Readers with miserable attention spans: the oxymoron of our times

I log in to my social media accounts. Scratch that, I never logged out.
So, I hop on to social media for my daily dose of words. There are reams of stories there: micro-fiction, nano tales, haikus, memes and flash fiction.
I will lick through some Terribly Tiny Tales, or chew some Scribbled Stories. Might swallow a lot of memes and digest some flash fiction. It should be no more than 200 words. Two sentences, abrupt and unjust as they may be, should do the trick. You can find word count more clearly embossed on your screen than your own words in Word processors and website templates.

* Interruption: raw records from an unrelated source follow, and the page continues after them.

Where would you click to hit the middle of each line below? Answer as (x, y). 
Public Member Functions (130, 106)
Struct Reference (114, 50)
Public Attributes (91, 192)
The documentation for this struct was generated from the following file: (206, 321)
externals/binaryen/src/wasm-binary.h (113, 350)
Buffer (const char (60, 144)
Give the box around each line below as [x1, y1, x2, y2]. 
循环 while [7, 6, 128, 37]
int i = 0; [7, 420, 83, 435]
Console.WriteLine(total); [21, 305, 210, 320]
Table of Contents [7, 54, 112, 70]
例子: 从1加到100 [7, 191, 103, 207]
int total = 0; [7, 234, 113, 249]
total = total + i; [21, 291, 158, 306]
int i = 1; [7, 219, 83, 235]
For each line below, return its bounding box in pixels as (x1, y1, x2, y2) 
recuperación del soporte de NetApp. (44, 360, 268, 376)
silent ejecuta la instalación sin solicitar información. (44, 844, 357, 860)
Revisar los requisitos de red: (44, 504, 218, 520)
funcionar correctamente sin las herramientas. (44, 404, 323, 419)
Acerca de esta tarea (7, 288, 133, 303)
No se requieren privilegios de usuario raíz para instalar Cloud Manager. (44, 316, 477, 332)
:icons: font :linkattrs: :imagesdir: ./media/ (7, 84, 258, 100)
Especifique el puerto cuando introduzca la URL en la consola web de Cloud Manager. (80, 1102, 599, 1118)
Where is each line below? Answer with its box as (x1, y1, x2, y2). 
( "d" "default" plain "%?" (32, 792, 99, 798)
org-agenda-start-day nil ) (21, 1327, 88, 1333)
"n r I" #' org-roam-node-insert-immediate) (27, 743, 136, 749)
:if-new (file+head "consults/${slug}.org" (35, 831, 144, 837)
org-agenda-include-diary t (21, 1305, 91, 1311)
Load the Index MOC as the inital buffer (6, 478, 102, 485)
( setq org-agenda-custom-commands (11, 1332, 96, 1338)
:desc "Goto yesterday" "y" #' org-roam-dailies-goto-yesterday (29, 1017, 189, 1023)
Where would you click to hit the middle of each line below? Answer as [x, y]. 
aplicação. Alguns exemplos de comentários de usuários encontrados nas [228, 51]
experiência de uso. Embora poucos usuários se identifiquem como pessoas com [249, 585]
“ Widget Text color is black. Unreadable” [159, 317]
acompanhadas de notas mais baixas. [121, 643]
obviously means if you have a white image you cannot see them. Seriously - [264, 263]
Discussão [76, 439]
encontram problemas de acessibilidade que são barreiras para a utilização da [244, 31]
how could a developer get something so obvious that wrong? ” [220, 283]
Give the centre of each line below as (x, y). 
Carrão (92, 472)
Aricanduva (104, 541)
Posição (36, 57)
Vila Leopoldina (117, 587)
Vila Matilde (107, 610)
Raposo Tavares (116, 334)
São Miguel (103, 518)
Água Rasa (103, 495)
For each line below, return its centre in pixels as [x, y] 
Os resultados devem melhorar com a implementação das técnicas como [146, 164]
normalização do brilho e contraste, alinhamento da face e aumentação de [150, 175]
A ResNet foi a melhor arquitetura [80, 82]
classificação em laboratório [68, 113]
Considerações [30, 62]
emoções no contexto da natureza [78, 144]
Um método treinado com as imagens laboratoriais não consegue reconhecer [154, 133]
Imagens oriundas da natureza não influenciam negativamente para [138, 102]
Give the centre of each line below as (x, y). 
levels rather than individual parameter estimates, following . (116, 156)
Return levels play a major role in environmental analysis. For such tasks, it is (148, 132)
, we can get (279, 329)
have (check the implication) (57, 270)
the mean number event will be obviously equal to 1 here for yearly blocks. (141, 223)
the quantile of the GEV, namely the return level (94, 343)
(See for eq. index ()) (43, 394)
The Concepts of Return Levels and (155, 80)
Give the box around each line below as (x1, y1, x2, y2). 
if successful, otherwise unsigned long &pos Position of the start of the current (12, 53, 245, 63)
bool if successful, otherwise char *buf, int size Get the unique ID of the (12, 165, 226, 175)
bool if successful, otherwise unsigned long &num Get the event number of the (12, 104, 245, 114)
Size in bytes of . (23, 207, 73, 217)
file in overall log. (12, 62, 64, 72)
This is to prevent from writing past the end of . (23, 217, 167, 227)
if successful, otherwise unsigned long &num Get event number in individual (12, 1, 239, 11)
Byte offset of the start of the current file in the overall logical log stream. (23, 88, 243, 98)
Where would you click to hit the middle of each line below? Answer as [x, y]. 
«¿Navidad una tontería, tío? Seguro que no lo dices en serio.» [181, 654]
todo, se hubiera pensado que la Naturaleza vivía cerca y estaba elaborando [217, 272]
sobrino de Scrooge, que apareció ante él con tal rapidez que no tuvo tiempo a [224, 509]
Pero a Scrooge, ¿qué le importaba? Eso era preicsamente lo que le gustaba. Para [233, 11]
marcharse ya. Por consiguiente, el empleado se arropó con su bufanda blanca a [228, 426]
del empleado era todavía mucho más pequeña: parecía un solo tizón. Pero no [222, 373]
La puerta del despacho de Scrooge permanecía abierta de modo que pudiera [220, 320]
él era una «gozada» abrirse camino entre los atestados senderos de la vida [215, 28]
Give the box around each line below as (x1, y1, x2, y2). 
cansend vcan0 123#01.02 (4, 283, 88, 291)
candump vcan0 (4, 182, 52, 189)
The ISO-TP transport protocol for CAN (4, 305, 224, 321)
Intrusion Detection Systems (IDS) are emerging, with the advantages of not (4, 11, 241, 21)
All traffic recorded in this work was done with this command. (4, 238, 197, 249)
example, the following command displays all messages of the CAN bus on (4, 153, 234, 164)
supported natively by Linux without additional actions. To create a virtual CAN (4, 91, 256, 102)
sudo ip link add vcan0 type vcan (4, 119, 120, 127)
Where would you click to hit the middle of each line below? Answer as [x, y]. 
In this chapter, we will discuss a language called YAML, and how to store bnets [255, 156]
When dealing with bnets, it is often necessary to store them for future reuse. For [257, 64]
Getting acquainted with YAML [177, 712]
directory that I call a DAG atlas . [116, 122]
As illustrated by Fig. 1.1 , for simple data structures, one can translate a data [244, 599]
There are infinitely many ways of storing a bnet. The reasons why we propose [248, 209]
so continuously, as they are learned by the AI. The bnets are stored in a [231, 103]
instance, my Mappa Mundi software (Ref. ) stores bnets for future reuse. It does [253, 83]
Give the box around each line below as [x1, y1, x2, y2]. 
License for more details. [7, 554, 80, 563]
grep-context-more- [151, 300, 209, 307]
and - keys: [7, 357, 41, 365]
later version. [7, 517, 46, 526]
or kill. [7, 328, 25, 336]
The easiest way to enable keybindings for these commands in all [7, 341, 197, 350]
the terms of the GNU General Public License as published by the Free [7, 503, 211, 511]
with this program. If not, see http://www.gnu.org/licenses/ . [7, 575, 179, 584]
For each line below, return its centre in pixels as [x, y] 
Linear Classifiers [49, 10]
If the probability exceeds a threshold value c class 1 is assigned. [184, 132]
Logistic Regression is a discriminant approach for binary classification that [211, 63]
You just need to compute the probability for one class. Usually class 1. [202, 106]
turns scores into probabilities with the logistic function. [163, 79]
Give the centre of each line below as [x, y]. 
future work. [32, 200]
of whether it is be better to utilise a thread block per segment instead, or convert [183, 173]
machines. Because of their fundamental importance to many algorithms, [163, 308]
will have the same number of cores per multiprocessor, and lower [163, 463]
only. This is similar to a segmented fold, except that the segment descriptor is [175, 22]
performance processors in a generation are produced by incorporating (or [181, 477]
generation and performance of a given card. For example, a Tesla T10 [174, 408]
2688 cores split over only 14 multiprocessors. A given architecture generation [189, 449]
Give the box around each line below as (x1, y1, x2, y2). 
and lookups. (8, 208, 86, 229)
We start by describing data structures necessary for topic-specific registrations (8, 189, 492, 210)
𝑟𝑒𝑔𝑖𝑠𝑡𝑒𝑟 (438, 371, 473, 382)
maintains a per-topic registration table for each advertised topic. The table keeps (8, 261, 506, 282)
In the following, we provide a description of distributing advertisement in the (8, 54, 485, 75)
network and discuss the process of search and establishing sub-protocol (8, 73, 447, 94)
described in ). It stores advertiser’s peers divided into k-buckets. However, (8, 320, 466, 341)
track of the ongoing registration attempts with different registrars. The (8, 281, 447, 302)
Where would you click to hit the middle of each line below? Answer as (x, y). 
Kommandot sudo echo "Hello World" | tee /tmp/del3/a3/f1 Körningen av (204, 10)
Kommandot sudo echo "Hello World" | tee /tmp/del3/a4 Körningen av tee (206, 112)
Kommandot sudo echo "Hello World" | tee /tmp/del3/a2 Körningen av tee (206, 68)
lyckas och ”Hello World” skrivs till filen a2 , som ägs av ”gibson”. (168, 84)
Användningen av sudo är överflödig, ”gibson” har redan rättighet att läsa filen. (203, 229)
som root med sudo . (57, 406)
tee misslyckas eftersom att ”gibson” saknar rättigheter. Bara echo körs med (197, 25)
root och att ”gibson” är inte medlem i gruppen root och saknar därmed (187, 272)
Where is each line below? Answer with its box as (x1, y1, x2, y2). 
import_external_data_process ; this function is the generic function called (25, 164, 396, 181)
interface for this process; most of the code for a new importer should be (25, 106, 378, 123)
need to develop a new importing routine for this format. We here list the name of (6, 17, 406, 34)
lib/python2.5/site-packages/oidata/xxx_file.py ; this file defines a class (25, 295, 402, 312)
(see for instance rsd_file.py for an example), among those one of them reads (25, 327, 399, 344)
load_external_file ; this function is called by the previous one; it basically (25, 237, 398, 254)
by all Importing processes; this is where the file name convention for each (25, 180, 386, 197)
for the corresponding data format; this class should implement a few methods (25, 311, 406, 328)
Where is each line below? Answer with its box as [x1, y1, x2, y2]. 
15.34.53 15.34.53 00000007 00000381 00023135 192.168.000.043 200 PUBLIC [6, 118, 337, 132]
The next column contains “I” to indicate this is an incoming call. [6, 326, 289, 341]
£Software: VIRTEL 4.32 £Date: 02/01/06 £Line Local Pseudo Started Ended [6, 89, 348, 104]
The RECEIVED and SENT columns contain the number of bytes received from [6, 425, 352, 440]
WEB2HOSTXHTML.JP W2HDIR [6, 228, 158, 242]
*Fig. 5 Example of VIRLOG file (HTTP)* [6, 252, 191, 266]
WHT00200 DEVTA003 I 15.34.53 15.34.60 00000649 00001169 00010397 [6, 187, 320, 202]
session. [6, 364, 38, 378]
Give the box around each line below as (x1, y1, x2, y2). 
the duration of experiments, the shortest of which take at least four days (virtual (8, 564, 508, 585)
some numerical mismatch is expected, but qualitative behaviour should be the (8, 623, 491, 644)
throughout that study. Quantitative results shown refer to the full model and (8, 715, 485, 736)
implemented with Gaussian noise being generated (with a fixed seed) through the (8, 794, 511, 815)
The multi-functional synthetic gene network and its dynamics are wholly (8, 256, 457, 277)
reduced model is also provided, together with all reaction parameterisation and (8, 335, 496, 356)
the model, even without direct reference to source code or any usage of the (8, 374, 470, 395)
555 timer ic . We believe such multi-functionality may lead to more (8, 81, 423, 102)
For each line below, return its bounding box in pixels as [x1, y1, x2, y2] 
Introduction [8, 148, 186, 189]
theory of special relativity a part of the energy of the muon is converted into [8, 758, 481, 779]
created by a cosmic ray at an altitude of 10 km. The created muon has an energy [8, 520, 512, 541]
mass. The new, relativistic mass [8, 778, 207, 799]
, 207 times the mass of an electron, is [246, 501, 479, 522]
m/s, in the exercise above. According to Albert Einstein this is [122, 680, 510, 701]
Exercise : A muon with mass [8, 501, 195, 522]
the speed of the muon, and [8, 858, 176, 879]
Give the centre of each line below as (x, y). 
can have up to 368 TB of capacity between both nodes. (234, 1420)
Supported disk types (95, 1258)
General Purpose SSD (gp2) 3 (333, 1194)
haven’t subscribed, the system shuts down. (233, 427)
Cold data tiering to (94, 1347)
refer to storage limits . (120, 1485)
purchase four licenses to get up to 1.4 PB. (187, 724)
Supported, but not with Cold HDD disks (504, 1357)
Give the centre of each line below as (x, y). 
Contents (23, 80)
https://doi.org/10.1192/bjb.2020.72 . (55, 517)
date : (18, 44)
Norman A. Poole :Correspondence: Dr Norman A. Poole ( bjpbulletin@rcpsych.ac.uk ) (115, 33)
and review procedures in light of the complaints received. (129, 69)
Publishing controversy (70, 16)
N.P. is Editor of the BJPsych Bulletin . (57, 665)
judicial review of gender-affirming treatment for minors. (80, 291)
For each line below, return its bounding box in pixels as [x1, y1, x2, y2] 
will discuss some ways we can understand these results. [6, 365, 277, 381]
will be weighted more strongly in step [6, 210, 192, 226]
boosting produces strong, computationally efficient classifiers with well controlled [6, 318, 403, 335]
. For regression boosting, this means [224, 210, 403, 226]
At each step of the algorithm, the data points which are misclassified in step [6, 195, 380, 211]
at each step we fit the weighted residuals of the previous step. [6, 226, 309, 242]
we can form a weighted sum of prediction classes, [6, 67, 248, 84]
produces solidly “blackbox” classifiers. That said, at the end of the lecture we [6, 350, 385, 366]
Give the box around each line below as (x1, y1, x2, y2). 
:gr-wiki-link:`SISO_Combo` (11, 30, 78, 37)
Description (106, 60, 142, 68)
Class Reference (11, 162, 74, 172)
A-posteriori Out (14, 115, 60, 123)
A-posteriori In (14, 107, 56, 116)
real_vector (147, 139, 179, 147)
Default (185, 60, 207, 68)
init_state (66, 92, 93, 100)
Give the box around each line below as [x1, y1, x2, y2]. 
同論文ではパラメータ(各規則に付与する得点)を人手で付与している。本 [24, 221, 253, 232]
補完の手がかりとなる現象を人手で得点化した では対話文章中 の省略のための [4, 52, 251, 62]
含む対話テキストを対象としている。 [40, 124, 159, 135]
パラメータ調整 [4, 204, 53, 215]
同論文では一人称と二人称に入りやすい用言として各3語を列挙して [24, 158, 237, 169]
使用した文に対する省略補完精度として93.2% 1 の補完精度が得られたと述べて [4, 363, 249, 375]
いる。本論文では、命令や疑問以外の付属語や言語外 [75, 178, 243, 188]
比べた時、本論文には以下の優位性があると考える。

Because reading is now measured.

I click on a link that leads me to an important piece of long-form journalism. But the first thing I notice there is "6 min read". They are telling me it would take me 6 minutes to read this. Well, dear publisher, are you so sure of the mediocre quality of content on your page that you know I am not going to hover over a sentence I find well-constructed? You know for sure that I am not going to read such a long piece if it takes up more time of my day than my daily dump does? Of course you do. You care about content, not words. Words don't sell. Content does.

Because reading is now measured.

Savoruing a book, flipping through its pages, underlining quotes that you like, making a note of those quotes in a special diary, dog-earing pages, inserting multiple bookmarks, putting up post-it notes within pages, finishing the book, going back to these quotes, reliving the story in snippets: the stupid old-school reader seems to have the luxury of time. I think she doesn't have a goodreads book challenge to finish. Someone will tell her about it. Or it will slip into conversations innocuously when she'll be asked how many books she has read this year.

Because reading is now measured.

And yet.
We are all readers. Our loyalties lie with words. But we are not ready to see pages wither away, the book spines breaking apart, the words fading away, the trickle of blood from a paper cut.
We are all readers, even though reading is now measured.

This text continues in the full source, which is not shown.